I mentioned above that some variables do not affect site pattern frequencies. As an example, consider the case in which there is a single modern sample from population Y, a single ancient sample from Z, and there is gene flow from Z into Y. If the gene flow is more recent than the ancient sample, its timing will not affect site pattern frequencies. The time of admixture should therefore be declared as a fixed variable with an arbitrary value in the .lgo file.

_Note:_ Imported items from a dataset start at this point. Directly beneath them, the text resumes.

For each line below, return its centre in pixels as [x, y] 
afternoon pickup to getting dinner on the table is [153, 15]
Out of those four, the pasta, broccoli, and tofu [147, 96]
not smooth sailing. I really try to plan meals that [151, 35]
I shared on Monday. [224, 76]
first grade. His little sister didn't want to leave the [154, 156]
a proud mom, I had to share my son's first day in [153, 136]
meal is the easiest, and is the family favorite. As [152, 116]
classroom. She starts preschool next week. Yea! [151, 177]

Sort order of site patterns

The sort order of site patterns is determined by the order of command line arguments to tabpat and sitepat, and by the order in which segments are defined in the .lgo file. For example, if "x" precedes "y", then we get a site pattern labeled "xy" rather than "yx". These inputs should be ordered consistently in tabpat, sitepat, and .lgo, for otherwise it will be hard to compare observed site pattern frequencies with those predicted by legosim or legofit. I recommend arranging them in the order that populations labels appear in your figures.

Bias in legofit

Biases arising from constraints

Biases arise in legofit because of the constraint that a child population cannot be older than its parent. If the parent's age is fixed, then it represents an inequality constraint on the age of the child. If the child is only slightly younger than the parent, the optimizer has problems. It will propose new values for the child's age. Those that increase the child's age will be rejected if they violate the inequality constraint. Those that decrease the child's age do not encounter this constraint. Consequently, the optimizer is more likely to move away from the constraint rather than toward it. This biases estimates away from the constraint, whenever the true value is close to the constraint.

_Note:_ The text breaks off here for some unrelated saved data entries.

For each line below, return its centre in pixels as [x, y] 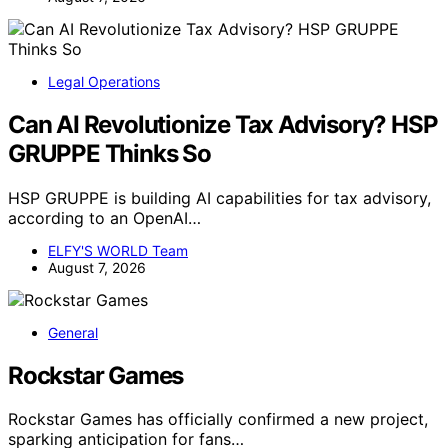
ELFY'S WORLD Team [118, 250]
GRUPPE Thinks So [109, 153]
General [73, 332]
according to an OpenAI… [104, 217]
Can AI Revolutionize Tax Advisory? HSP [223, 124]
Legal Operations [104, 81]
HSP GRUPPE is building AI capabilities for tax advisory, [219, 197]
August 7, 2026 [97, 267]
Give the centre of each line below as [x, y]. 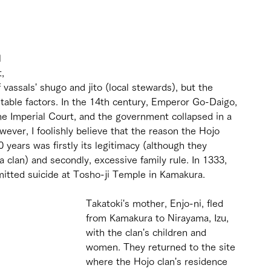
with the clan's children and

The magnitude of this bias depends on the spread of the sampling distribution of the child's age. If that sampling distribution is wide, then the DE algorithm will tend to take large steps and will encounter the boundary constraint sooner. This generates a large bias. If the sampling distribution is narrow, the bias is small.

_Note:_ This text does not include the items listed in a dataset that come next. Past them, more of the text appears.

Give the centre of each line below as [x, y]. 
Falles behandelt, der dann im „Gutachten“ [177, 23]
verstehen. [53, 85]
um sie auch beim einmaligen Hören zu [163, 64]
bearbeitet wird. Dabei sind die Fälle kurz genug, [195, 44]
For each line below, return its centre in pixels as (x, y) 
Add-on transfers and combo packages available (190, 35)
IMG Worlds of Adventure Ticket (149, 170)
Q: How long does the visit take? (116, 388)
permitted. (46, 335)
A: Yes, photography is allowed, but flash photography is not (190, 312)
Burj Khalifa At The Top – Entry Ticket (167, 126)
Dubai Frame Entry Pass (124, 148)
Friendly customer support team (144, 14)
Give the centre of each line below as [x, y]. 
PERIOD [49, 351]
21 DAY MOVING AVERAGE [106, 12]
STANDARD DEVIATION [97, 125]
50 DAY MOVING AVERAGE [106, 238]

Bias arising from selection of variant sites

Genetic data are often restricted to sites that are polymorphic within some group of samples. For example, the 1000-Genomes Project distributes files containing genotypes that are polymorphic within modern humans. These data do not include sites at which the derived allele is present only in Neanderthals and/or Denisovans. An analysis using such data would be biased, because it would undercount the corresponding site patterns.

To avoid this bias, it is best to work with complete genomes rather than just the variant sites. Alternatively, one could call variant sites jointly using all genomes to be included in the analysis.

Bias arising from identifiability problems

It is often the case that many sets of parameter values imply the same site pattern frequencies. Ideally this merely broadens confidence intervals and does not introduce bias. It can, however, introduce bias. For this reason, one should always check for bias after a model has been fit. To check for bias, I use msprime to simulate 50 data sets, using the model of history implied by the fitted parameter values. Then analyze these as though they were real data. If the resulting estimates are scattered around the fitted parameter value, then there is no substantial bias.